Riz Khan: Let me ask a question that came from our Facebook page, and I'll put this to Steven Clemmons here, this came from Ninveh Albazi in California, Steven, here in the US. And Ninveh says, "The longer the US military stays, the more terrorists will come in Iraq to fight. If they leave, more bombings over power will occur. Either way the Iraqi people will suffer." How do you feel about that -- the presence of -- US presence actually being a trigger for these kind of attacks?
Steven Clemmons: Well I think that there are some people in society -- and we've seen it throughout the Middle East -- that react very viscerally and negatively to the sense that they're being occupied by foreign troops. In Afghanistan, it's one of the things that's driving Pashtun resistance beyond the question of, uh, the Taliban.

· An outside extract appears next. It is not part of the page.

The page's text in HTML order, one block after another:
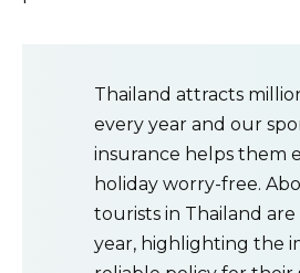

And-and so, I think it would be wrong to-to-to argue that in fact the American troop presence doesn't drive some violent minorities. I think on the whole, Iraqi society has felt as if the United States has done more beneficial things recently and so those feelings are not as widespread. But-but certainly there are people like Robert Pape at the University of Chicago among others that have shown that foreign troop deployments do drive a kind of -- drive suicide bombings, drive some of the more radical responses from societies. So there is some truth to it. I don't think I would agree with the-the decibel level of the questioner's comments though.
Riz Khan: Well, Laith, this came in via Twitter to us, a viewer by the name of Mosharraf Zaidi who says, "Even with stability in Iraq, does Maliki have the sense to ensure a free and fair process? Is it even up to him?"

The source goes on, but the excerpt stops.